EXERCISE DIRECTIONS | Find the string "third" in the data, then copy every line where it is found.

DATA RECORDS |
━━━

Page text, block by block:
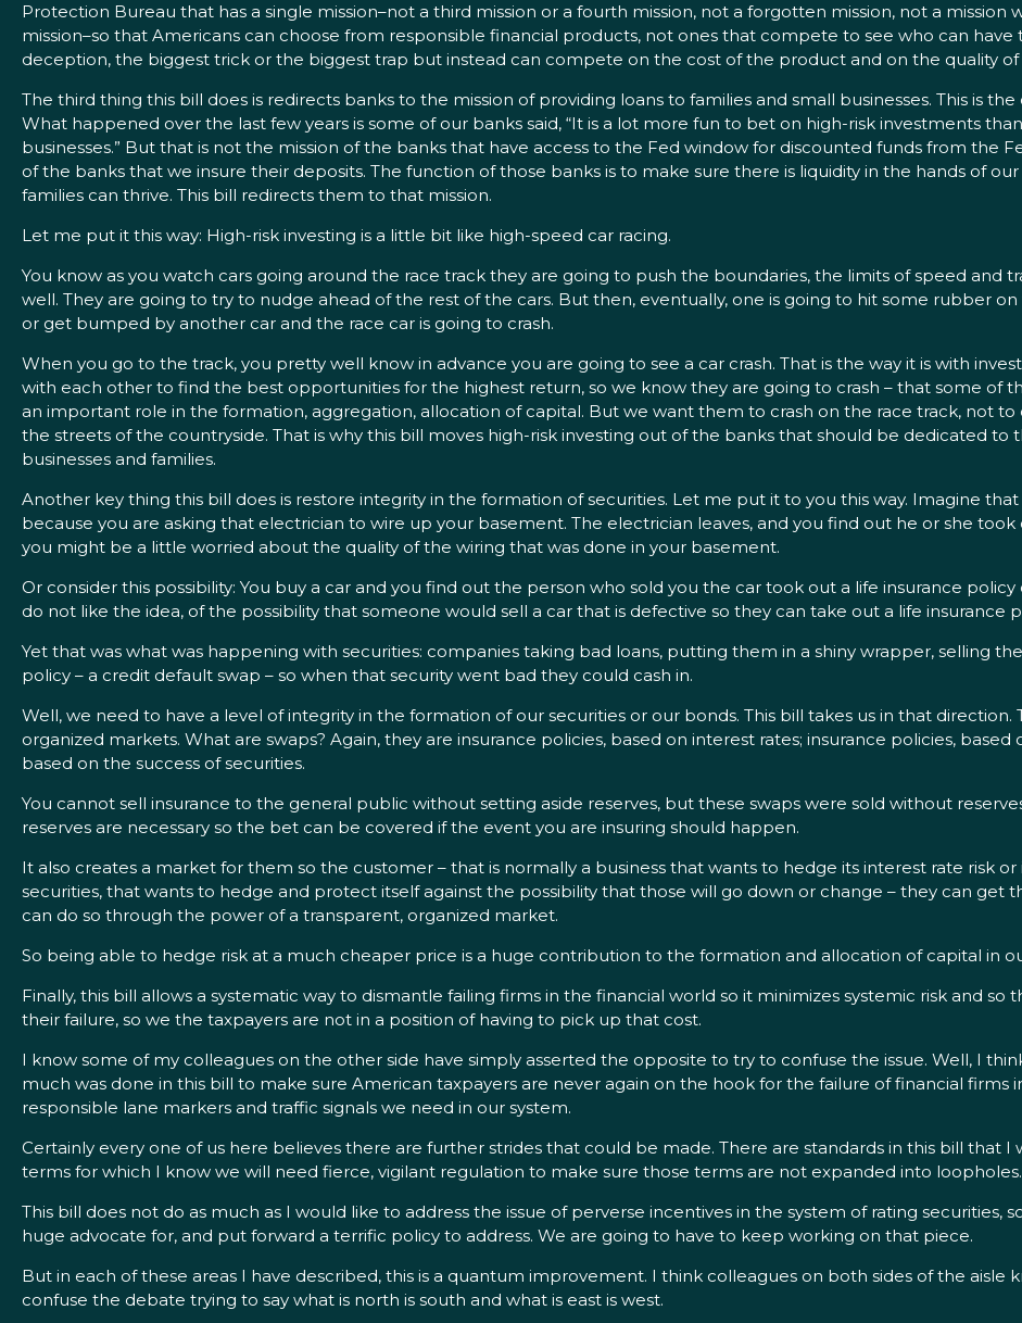
Protection Bureau that has a single mission–not a third mission or a fourth mission, not a forgotten mission, not a
mission–so that Americans can choose from responsible financial products, not ones that compete to see who can
deception, the biggest trick or the biggest trap but instead can compete on the cost of the product and on the quality of
The third thing this bill does is redirects banks to the mission of providing loans to families and small businesses. This is
What happened over the last few years is some of our banks said, “It is a lot more fun to bet on high-risk investments
businesses.” But that is not the mission of the banks that have access to the Fed window for discounted funds from the
of the banks that we insure their deposits. The function of those banks is to make sure there is liquidity in the hands of
families can thrive. This bill redirects them to that mission.
Let me put it this way: High-risk investing is a little bit like high-speed car racing.
You know as you watch cars going around the race track they are going to push the boundaries, the limits of speed and
well. They are going to try to nudge ahead of the rest of the cars. But then, eventually, one is going to hit some rubber
or get bumped by another car and the race car is going to crash.
When you go to the track, you pretty well know in advance you are going to see a car crash. That is the way it is with
with each other to find the best opportunities for the highest return, so we know they are going to crash – that some of
an important role in the formation, aggregation, allocation of capital. But we want them to crash on the race track, not
the streets of the countryside. That is why this bill moves high-risk investing out of the banks that should be dedicated to
businesses and families.
Another key thing this bill does is restore integrity in the formation of securities. Let me put it to you this way. Imagine
because you are asking that electrician to wire up your basement. The electrician leaves, and you find out he or she
you might be a little worried about the quality of the wiring that was done in your basement.
Or consider this possibility: You buy a car and you find out the person who sold you the car took out a life insurance
do not like the idea, of the possibility that someone would sell a car that is defective so they can take out a life insurance
Yet that was what was happening with securities: companies taking bad loans, putting them in a shiny wrapper, selling
policy – a credit default swap – so when that security went bad they could cash in.
Well, we need to have a level of integrity in the formation of our securities or our bonds. This bill takes us in that direction.
organized markets. What are swaps? Again, they are insurance policies, based on interest rates; insurance policies, based
based on the success of securities.
You cannot sell insurance to the general public without setting aside reserves, but these swaps were sold without
reserves are necessary so the bet can be covered if the event you are insuring should happen.
It also creates a market for them so the customer – that is normally a business that wants to hedge its interest rate risk
securities, that wants to hedge and protect itself against the possibility that those will go down or change – they can
can do so through the power of a transparent, organized market.
So being able to hedge risk at a much cheaper price is a huge contribution to the formation and allocation of capital in
Finally, this bill allows a systematic way to dismantle failing firms in the financial world so it minimizes systemic risk and
their failure, so we the taxpayers are not in a position of having to pick up that cost.
I know some of my colleagues on the other side have simply asserted the opposite to try to confuse the issue. Well, I
much was done in this bill to make sure American taxpayers are never again on the hook for the failure of financial firms
responsible lane markers and traffic signals we need in our system.
Certainly every one of us here believes there are further strides that could be made. There are standards in this bill that I
terms for which I know we will need fierce, vigilant regulation to make sure those terms are not expanded into loopholes.
This bill does not do as much as I would like to address the issue of perverse incentives in the system of rating securities,
huge advocate for, and put forward a terrific policy to address. We are going to have to keep working on that piece.
But in each of these areas I have described, this is a quantum improvement. I think colleagues on both sides of the aisle
confuse the debate trying to say what is north is south and what is east is west.
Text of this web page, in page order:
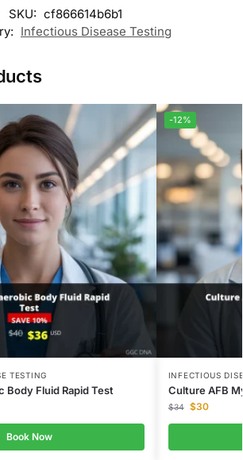
SKU: cf866614b6b1
Infectious Disease Testing
TESTING
Body Fluid Rapid Test
Book Now
-12%
INFECTIOUS
Culture AFB
$34 $30
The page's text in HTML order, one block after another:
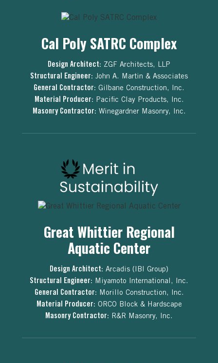
Cal Poly SATRC Complex
Design Architect: ZGF Architects, LLP
Structural Engineer: John A. Martin & Associates
General Contractor: Gilbane Construction, Inc.
Material Producer: Pacific Clay Products, Inc.
Masonry Contractor: Winegardner Masonry, Inc.
Great Whittier Regional
Aquatic Center
Design Architect: Arcadis (IBI Group)
Structural Engineer: Miyamoto International, Inc.
General Contractor: Morillo Construction, Inc.
Material Producer: ORCO Block & Hardscape
Masonry Contractor: R&R Masonry, Inc.
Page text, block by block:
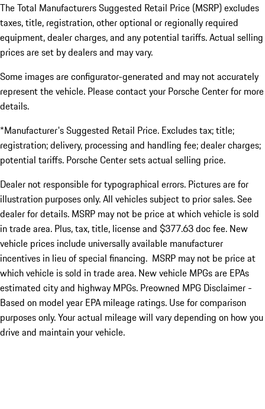
The Total Manufacturers Suggested Retail Price (MSRP) excludes
taxes, title, registration, other optional or regionally required
equipment, dealer charges, and any potential tariffs. Actual selling
prices are set by dealers and may vary.
Some images are configurator-generated and may not accurately
represent the vehicle. Please contact your Porsche Center for more
details.
*Manufacturer's Suggested Retail Price. Excludes tax; title;
registration; delivery, processing and handling fee; dealer charges;
potential tariffs. Porsche Center sets actual selling price.
Dealer not responsible for typographical errors. Pictures are for
illustration purposes only. All vehicles subject to prior sales. See
dealer for details. MSRP may not be price at which vehicle is sold
in trade area. Plus, tax, title, license and $377.63 doc fee. New
vehicle prices include universally available manufacturer
incentives in lieu of special financing. MSRP may not be price at
which vehicle is sold in trade area. New vehicle MPGs are EPAs
estimated city and highway MPGs. Preowned MPG Disclaimer -
Based on model year EPA mileage ratings. Use for comparison
purposes only. Your actual mileage will vary depending on how you
drive and maintain your vehicle.

━━━

TASK OUTPUT |
Protection Bureau that has a single mission–not a third mission or a fourth mission, not a forgotten mission, not a
The third thing this bill does is redirects banks to the mission of providing loans to families and small businesses. This is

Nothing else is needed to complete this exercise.